In a distributed computing environment, different parts of an application run simultaneously across thousands of machines. Without someone or something in charge to manage all these machines, utter confusion can ensue.
A small group of Yahoo! Research scientists led by Benjamin Reed is trying to bring order to this chaos with a new service they developed called, appropriately enough, Zookeeper.
Zookeeper’s goal is to become an easy-to-use service that any developer can plug into his or her distributed computing project.
Large distributed computing systems typically require a master server, or manager, that coordinates and directs all the other machines. The manager makes sure that each instance of the applicaton has the right configuration, and that if a particular machine fails, there is another one waiting to pick up the slack.
The problem is that developers don't put much thought into writing a manager because it is not the main goal of their projects. What usually happens is one of two things. Either they take their time to build good managers, and deviate from their primary goals. Or, the manager is so simple that it lacks important reliability and scalability features.
“We thought, why don’t we make life easier for developers by creating a service that does this managing task really well and can be used over and over again,” says Reed, who worked on the project along with Yahoo! Research scientists Brian Cooper and Flavio Junqueira. Zookeeper has a supporting cast of engineers including Lawrence
Ramontianu, who worked on an early prototype, as well as Mahadev Konar and Runping Qi, who are part of a group managed by Pete Wyckoff.

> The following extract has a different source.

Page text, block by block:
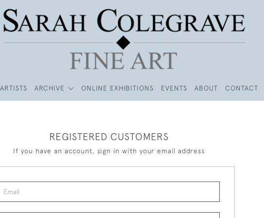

Zookeeper, which is packaged as a simple interface, is highly available and can tolerate failures of individual servers. Currently, the Yahoo! message broker is using the service for its configuration needs as well as for failure detection and recovery. If a particular machine fails, zookeeper alerts interested parties about the failure so that other parties can then recover.
Reed and his team also have plans to open source Zookeeper so that applications outside of Yahoo! can benefit from the service. “We really designed it to be a very general service for any distributed system with a large number of machines,” Reed explains. “I’d like to think Zookeeper is applicable to any project.”